### [Work item]
Find and copy each line of the listing below that has the word "Norfolk" in it.
<<<<
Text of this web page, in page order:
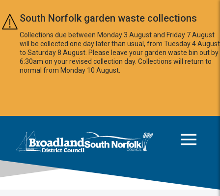
Skip to main content
South Norfolk garden waste collections
Collections due between Monday 3 August and Friday 7 August
will be collected one day later than usual, from Tuesday 4 August
to Saturday 8 August. Please leave your garden waste bin out by
6:30am on your revised collection day. Collections will return to
normal from Monday 10 August.
Logo: Visit the Broadland and South Norfolk home page
>>>>
### [Written response]
South Norfolk garden waste collections
Logo: Visit the Broadland and South Norfolk home page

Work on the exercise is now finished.